You can choose between `terminate` and `delete` operations.

- Terminate: To end running jobs/job groups in advance, save the generated result files, and the status of the terminated jobs will be changed to "completed".

- Delete: To end running jobs/job groups, the status of the jobs will be changed to "failed". Job result files will be deleted, and the jobs/job groups disappear from the list. The delete operation cannot be undone.

The Jobs page provides buttons to end jobs and job groups

![bohrium group](bohrium_group.png)

![bohrium job](bohrium_job.png)

You can also use the Lebesgue Utility tool to end jobs

```bash
lbg jobgroup terminate <JOB GROUP ID>
```

```bash
lbg job terminate <JOB ID>
```

```bash
lbg jobgroup rm <JOB GROUP ID>
```

```bash
lbg job rm <JOB ID>
```

## Download Results

After the calculation is completed, you can download the results on the `Jobs` page, or save them to the data disk.

![bohrium download](bohrium_download.png)

You can also download it using the commands of Lebesgue Utility

```bash
lbg job download <JOB ID>
```

or

```bash
lbg jobgroup download <JOB GROUP ID>
```

# Running MD in Nvnmd website

After CNN and QNN training, you can upload the ML model to our online NVNMD system and run MD there.

## Account application

The server website of NVNMD is available at http://nvnmd.picp.vip. You can visit the URL and enter the login interface.

![login interface](./figure_1.png)

To obtain an account, please send your application to the email (jie_liu@hnu.edu.cn, liujie@uw.edu). The username and password will be sent to you by email.

## Adding task

After successfully obtaining the account, enter the username and password in the login interface, and click "Login" to enter the homepage.

![homepage](./figure_2.png)

The homepage displays the remaining calculation time and all calculation records not deleted. Click `Add a new task` to enter the interface for adding a new task.

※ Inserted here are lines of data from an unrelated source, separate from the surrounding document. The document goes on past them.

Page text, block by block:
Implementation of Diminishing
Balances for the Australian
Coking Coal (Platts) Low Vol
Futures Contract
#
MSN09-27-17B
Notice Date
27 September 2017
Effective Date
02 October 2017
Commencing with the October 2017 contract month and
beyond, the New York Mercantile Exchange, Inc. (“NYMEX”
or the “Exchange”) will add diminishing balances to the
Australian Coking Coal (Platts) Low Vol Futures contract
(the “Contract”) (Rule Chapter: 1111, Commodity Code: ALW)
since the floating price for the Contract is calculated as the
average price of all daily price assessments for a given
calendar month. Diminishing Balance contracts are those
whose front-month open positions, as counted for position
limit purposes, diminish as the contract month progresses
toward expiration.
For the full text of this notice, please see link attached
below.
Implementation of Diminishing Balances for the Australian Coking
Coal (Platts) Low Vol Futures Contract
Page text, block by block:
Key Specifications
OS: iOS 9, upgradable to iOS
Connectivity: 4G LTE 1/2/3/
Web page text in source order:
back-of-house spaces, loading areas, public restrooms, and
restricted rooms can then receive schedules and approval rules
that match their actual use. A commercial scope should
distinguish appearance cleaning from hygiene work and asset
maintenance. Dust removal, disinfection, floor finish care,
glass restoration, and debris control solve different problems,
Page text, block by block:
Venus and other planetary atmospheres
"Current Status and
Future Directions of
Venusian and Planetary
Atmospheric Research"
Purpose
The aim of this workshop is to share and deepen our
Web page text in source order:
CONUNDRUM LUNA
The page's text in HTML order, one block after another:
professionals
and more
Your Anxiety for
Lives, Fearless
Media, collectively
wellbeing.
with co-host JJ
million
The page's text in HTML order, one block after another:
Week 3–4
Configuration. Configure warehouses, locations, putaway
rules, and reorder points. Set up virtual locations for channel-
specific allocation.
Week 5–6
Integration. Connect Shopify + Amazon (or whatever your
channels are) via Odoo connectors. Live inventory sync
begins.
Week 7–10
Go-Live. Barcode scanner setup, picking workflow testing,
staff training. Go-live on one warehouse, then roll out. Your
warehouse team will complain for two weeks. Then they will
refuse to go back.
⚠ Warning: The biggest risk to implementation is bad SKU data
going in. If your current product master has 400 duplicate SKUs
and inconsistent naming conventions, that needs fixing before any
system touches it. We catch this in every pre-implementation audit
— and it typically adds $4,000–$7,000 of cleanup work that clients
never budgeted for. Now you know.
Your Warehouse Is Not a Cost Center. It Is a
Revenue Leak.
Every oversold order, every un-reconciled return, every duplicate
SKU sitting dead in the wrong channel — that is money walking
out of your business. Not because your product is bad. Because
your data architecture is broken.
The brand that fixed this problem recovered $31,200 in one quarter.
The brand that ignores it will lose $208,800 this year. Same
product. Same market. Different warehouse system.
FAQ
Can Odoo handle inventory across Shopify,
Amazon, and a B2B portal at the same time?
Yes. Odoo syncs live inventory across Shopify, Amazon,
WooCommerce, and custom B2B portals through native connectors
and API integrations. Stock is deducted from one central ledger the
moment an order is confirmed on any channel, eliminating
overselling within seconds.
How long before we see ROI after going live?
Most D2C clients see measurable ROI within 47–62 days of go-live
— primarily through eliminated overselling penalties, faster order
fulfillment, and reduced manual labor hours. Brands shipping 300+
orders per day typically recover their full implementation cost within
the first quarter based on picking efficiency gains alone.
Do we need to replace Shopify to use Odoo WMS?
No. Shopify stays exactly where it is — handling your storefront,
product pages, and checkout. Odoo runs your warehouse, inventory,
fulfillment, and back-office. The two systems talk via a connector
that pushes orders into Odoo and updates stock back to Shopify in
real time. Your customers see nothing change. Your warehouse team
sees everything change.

![add task](./figure_3.png)

- Task name: name of the task
- Upload mode: two modes of uploading results to online data storage, including `Manual upload` and `Automatic upload`. Results need to be uploaded manually to online data storage with `Manual upload` mode and will be uploaded automatically with `Automatic upload` mode.
- Input script: input file of the MD simulation.

In the input script, one needs to specify the pair style as follows

```lammps
pair_style nvnmd model.pb
pair_coeff * *
```

- Model file: the ML model named `model.pb` obtained by QNN training.
- Data files: data files containing the information required for running an MD simulation (e.g., `coord.lmp` containing initial atom coordinates).

Next, you can click `Submit` to submit the task and then automatically return to the homepage.

![record](./figure_4.png "The homepage with a new record")

Then, click `Refresh` to view the latest status of all calculation tasks.

## Cancelling calculation

For the task whose calculation status is `Pending` and `Running`, you can click the corresponding `Cancel` on the homepage to stop the calculation.

![cancelled task](./figure_5.png "The homepage with a cancelled task")

## Downloading results

For the task whose calculation status is `Completed`, `Failed` and `Cancelled`, you can click the corresponding `Package` or `Separate files` in the `Download results` bar on the homepage to download results.

Click `Package` to download a zipped package of all files including input files and output results.

![download zipped package](./figure_6.png)

Click `Separate files` to download the required separate files.

![download separate files](./figure_7.png "The interface for downloading separate files")

If `Manual upload` mode is selected or the file has expired, click `Upload` on the download interface to upload manually.

## Deleting record

For the task no longer needed, you can click the corresponding `Delete` on the homepage to delete the record.

Records cannot be retrieved after deletion.

## Clearing records

Click `Clear calculation records` on the homepage to clear all records.

Records cannot be retrieved after clearing.